Processing of python strings those things

Source: Internet
Author: User
Tags ord
This chapter describes the python stringTo write and deal with, before we figure out the vexing character encodingAfter the problem, we'll study a string of Python.

In the latest version of Python 3, strings are encoded in Unicode, meaning that Python strings support multiple languages, such as:

>>> print (' str with Chinese ') contains Chinese str

For the encoding of a single character,Python provides an integer representation of the ord () function to get the character, and theChr () function converts the encoding to the corresponding character:

>>> Ord (' A ') 65>>> ord (' Middle ') 20013>>> chr ("The ' B ' >>> chr (25991) ' text ')

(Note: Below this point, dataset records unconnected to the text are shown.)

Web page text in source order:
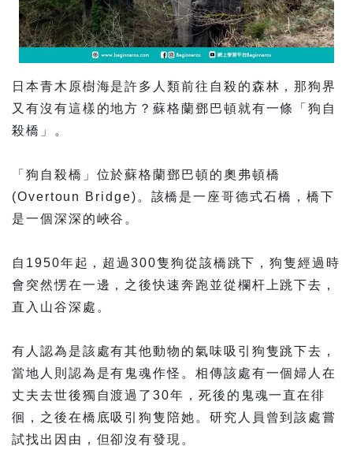
日本青木原樹海是許多人類前往自殺的森林，那狗界
又有沒有這樣的地方？蘇格蘭鄧巴頓就有一條「狗自
殺橋」。
「狗自殺橋」位於蘇格蘭鄧巴頓的奧弗頓橋
(Overtoun Bridge)。該橋是一座哥德式石橋，橋下
是一個深深的峽谷。
自1950年起，超過300隻狗從該橋跳下，狗隻經過時
會突然愣在一邊，之後快速奔跑並從欄杆上跳下去，
直入山谷深處。
有人認為是該處有其他動物的氣味吸引狗隻跳下去，
當地人則認為是有鬼魂作怪。相傳該處有一個婦人在
丈夫去世後獨自渡過了30年，死後的鬼魂一直在徘
徊，之後在橋底吸引狗隻陪她。研究人員曾到該處嘗
試找出因由，但卻沒有發現。

If you know the integer encoding of the character, you can also write the str in hexadecimal:

>>> ' \u4e2d\u6587 ' Chinese

The two formulations are completely equivalent.

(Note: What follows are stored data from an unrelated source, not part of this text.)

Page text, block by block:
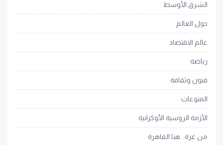
الشرق الأوسط
حول العالم
عالم الاقتصاد
رياضة
فنون وثقافة
المنوعات
الأزمة الروسية الأوكرانية
من غزة.. هنا القاهرة
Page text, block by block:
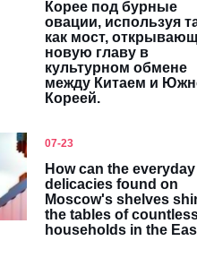
Корее под бурные
овации, используя
как мост,
новую главу в
культурном обмене
между Китаем и
Кореей.
07-23
How can the everyday
delicacies found on
Moscow's shelves
the tables of
households in the
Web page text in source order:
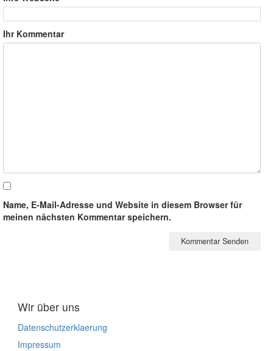
Ihr Kommentar
Name, E-Mail-Adresse und Website in diesem Browser für
meinen nächsten Kommentar speichern.
Wir über uns
Datenschutzerklaerung
Impressum
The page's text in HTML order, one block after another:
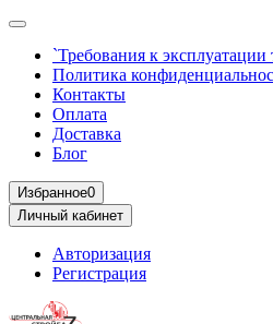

Because python's string type is str, it is represented in memory in Unicode and a character corresponds to several bytes. If you want to transfer on the network, or save to disk, you need to turn str into bytes in bytes.

Python uses single or double quotation marks with a B prefix for data of type bytes:

x = B ' ABC '

Be aware of the distinction between ' abc ' and ' B ' abc ', which is STR, although the content is the same as the former, but each character of bytes occupies only one byte.

The STR represented in Unicode can be encoded as a specified bytes by using the Encode () method, for example:

>>> ' abc '. Encode (' ASCII ') b ' abc ' >>> ' Chinese '. Encode (' utf-8 ') b ' \xe4\xb8\xad\xe6\x96\x87 ' >>> ' Chinese '. Encode (' ASCII ') Traceback (most recent call last):  File "<stdin>", line 1, in <module> Unicodeencodeerror:   ' ASCII ' codec can ' t encode characters in position 0-1: Ordinal not in range (128)

The English-language STR can be ASCII encoded as bytes, the content is the same, the Chinese-containing STR can be encoded with UTF-8 bytes. STR, which contains Chinese, cannot be ASCII encoded because the range of Chinese encodings exceeds the ASCII encoding range and Python will error.

In bytes, the bytes that cannot be displayed as ASCII characters are #显示 with \x#.

Conversely, if we read the byte stream from the network or disk, then the data read is bytes. To turn bytes into STR, you need to use the Decode () method:

>>> b ' abc '. DECODE (' ASCII ') ' abc ' >>> b ' \xe4\xb8\xad\xe6\x96\x87 '. Decode (' utf-8 ') ' Chinese '

If the bytes contains bytes that cannot be decoded, the decode () method will error:

>>> b ' \xe4\xb8\xad\xff ' decode (' Utf-8 ') Traceback (most recent call last):  ... Unicodedecodeerror: ' Utf-8 ' codec can ' t decode byte 0xff in position 3:invalid start byte

Above, is the problem of Python string programming

Related Article

Contact Us

The content source of this page is from Internet, which doesn't represent Alibaba Cloud's opinion; products and services mentioned on that page don't have any relationship with Alibaba Cloud. If the content of the page makes you feel confusing, please write us an email, we will handle the problem within 5 days after receiving your email.

If you find any instances of plagiarism from the community, please send an email to: info-contact@alibabacloud.com and provide relevant evidence. A staff member will contact you within 5 working days.

A Free Trial That Lets You Build Big!

Start building with 50+ products and up to 12 months usage for Elastic Compute Service

  • Sales Support

    1 on 1 presale consultation

  • After-Sales Support

    24/7 Technical Support 6 Free Tickets per Quarter Faster Response

  • Alibaba Cloud offers highly flexible support services tailored to meet your exact needs.